▶ _Assigned task_
Copy the line containing "Family Premier RoomMultiple bed", then all lines after it up to and including the final line of the material, exactly and without additions.

▶ _Materials provided_
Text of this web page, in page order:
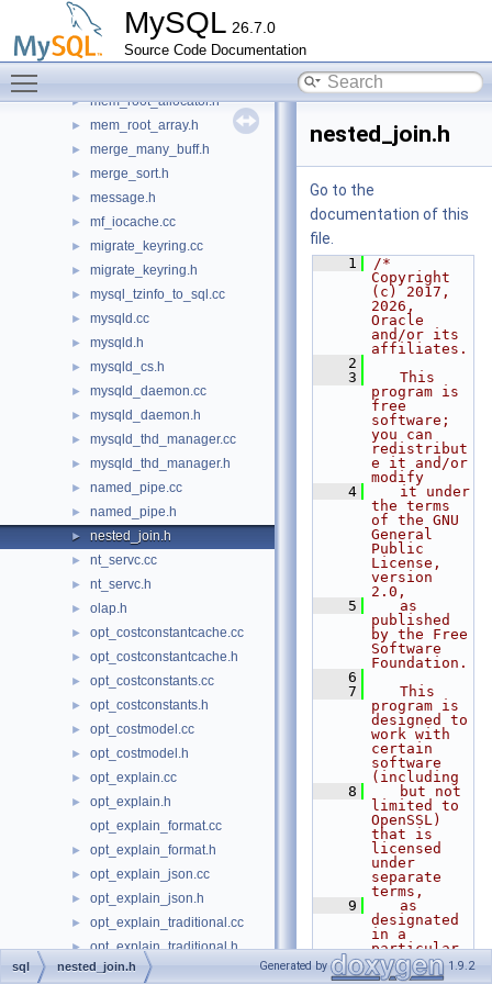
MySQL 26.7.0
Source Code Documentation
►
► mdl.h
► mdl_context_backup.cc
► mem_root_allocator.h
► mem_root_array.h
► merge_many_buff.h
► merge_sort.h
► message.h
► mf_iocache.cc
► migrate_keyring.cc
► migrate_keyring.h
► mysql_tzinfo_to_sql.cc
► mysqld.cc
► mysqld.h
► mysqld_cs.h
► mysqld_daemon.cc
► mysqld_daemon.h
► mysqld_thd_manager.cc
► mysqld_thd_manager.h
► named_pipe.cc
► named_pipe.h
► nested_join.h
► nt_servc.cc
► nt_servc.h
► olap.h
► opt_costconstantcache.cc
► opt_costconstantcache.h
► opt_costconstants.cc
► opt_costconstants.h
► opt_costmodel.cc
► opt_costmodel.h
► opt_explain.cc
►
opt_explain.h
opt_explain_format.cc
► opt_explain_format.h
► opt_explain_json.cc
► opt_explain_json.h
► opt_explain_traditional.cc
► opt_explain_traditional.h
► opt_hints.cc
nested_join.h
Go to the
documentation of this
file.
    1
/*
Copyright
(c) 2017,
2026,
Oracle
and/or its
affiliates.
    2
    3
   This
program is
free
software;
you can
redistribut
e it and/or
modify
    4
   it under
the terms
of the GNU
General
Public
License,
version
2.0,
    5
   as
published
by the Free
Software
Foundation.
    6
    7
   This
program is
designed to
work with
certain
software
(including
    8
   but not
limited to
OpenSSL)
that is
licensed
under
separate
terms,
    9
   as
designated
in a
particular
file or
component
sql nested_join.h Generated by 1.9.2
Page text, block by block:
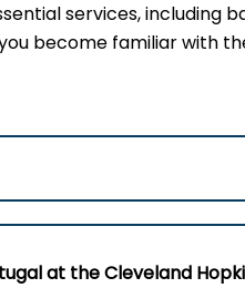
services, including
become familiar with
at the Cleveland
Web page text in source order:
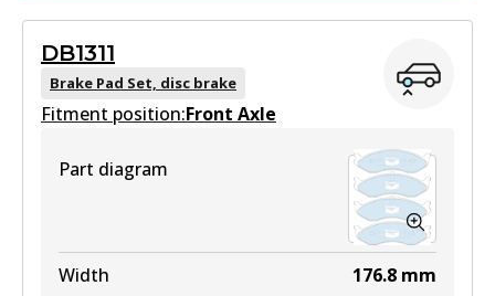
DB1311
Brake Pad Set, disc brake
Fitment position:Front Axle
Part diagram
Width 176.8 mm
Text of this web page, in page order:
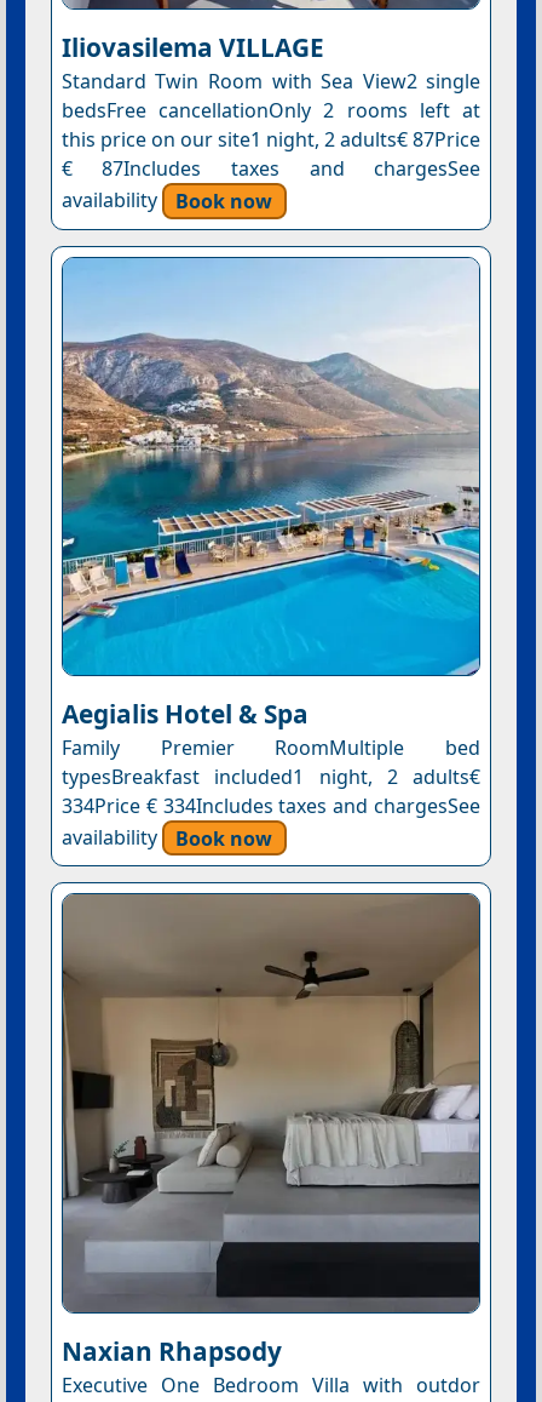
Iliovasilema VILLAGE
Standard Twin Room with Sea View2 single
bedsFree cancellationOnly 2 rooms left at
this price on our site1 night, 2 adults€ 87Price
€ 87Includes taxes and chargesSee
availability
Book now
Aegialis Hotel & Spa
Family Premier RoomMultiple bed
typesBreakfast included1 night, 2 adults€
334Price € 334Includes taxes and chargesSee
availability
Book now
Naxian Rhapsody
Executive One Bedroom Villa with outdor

▶ _Response to the task_
Family Premier RoomMultiple bed
typesBreakfast included1 night, 2 adults€
334Price € 334Includes taxes and chargesSee
availability
Book now
Naxian Rhapsody
Executive One Bedroom Villa with outdor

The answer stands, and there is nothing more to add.